In the early 1930s, my teacher’s father, the great Kabbalist and illustrious thinker, Baal HaSulam, wrote a groundbreaking essay titled “The Peace,” where he outlined how humanity can achieve peace and what will happen if it doesn’t.
Among other things, he articulated nature’s way of tending to its creations, how it rears them until they become independent. In his words: “Let us take the making of a human being as an example: The love and pleasure of the progenitors are its first reason, guaranteed to perform their duty. When the essential drop is extracted from the father … nature has very wisely secured a safe place for it, which qualifies it to receive life. Nature also gives it its daily bread in the exact amount. Nature has also prepared a wonderful foundation for it in the mother’s womb so that no stranger might harm it.
“Nature is a skillful judge; it will treat us according to our actions. If we choose mutual responsibility now, we will avert nature’s harsh lessons.”
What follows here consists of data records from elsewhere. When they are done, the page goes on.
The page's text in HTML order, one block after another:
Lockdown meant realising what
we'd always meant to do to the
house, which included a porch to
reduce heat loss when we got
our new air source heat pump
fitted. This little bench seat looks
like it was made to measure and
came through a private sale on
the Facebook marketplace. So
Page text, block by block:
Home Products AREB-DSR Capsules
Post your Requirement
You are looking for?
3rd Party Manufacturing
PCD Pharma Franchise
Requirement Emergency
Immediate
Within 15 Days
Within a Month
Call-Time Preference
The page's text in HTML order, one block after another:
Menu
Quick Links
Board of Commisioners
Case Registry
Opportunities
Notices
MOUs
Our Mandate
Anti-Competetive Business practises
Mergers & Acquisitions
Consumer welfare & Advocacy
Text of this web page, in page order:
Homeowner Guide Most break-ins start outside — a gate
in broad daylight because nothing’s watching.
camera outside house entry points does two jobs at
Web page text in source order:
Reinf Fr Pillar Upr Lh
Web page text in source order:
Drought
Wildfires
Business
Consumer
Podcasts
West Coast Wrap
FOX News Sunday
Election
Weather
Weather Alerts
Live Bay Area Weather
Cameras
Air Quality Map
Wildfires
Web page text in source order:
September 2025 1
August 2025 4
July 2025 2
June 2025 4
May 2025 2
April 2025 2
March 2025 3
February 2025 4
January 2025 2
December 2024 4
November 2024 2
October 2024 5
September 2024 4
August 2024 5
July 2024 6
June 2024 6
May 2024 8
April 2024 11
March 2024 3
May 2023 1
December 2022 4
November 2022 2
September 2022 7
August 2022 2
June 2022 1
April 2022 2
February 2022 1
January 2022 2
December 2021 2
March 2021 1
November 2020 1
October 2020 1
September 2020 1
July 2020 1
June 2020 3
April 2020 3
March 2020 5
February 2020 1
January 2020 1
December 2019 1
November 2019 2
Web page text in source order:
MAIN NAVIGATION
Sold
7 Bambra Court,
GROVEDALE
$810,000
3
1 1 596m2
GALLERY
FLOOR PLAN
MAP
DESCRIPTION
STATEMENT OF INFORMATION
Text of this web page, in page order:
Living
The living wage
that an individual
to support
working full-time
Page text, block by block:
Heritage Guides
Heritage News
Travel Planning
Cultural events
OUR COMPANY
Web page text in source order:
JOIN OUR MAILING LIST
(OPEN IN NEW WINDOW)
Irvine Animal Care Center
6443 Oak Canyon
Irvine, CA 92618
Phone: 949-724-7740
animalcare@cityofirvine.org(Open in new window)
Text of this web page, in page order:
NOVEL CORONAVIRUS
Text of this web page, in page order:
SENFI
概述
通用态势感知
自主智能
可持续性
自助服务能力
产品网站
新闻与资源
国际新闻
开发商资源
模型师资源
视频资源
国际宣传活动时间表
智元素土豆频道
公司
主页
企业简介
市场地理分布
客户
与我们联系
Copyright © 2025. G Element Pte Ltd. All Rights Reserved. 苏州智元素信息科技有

“It tends to its every need like a trained nanny who will not forget it for a moment until it has acquired the strength to emerge into our world. …Then, too, nature does not abandon it. Like a loving mother, it brings it to such loving, loyal people it can trust, called ‘Mother’ and ‘Father,’ to assist it through its days of weakness until it grows and can sustain itself. As man, so are all the animals, plants, and inanimate; all are wisely and mercifully cared for to ensure their own existence and the continuation of their species.”
However, cautions Baal HaSulam, when we grow, we must assume responsibility and start behaving more and more considerately toward each other, care for one another and for all of nature. The more we resist nature’s lessons, the more insistently and painfully it teaches us. And the lesson that nature teaches us, wrote Baal HaSulam almost a century ago, is to build a society based on giving rather than receiving. Because we are reluctant, he added, “humanity is being fried in a heinous turmoil, and strife and famine and their consequences have not ceased thus far.”
However, nature’s lessons do not have to be harsh. Baal HaSulam writes that “The wonder about it is that nature, like a skillful judge, punishes us according to our development. For we can see that to the extent that humankind develops, the pains and torments obtaining our sustenance and existence also multiply.”
In conclusion, writes Baal HaSulam, “You have a scientific, empirical basis that nature has commanded us to obey with all our might the rule of bestowal upon others in utter precision, in such a way that no person among us would work any less than the measure required to secure the happiness of society and its success. As long as we are idle performing it to the fullest, nature will not stop punishing us and taking its revenge.”
Finally, Baal HaSulam warns, just a few years before World War II broke out, that “besides the blows we suffer today, we must also consider the drawn sword for the future.” Therefore, he adds, “The right conclusion must be drawn—that nature will ultimately defeat us and we will all be compelled to join hands in following its dictates with all the measure required of us,” namely “to obey … the rule of bestowal upon others.”
Nature’s gradual teaching method ended in Europe’s destruction and the death of tens of millions of people, since they would not listen. Now we are seeing the escalating cycle of hate becoming an ominous whirlpool that’s threatening to drown the entire world once more, and the cost will be much heavier than even the previous world war.
In The Writings of the Last Generation, Baal HaSulam writes that a third, nuclear world war will happen if we do not take upon ourselves the commandment of building a society of giving and mutual responsibility. Judging by the escalation in hate crimes and international tensions, it is easy to see his prediction materializing. But nature is a skillful judge; it will treat us according to our actions. If we choose mutual responsibility now, we will avert nature’s harsh lessons.
The coronavirus has given us the chance to practice mutual responsibility. All we have to do is obey two laws: wear masks and keep our distance. If we did that for just a few weeks, we would be rid of the plague. But can we? Do we care enough about others to help the world get rid of the bug? The coronavirus is a test of our commitment to each other. If we fail, nature will provide a far more stringent, and far less sympathetic, teacher. And if we keep failing, Baal HaSulam’s prediction will come true.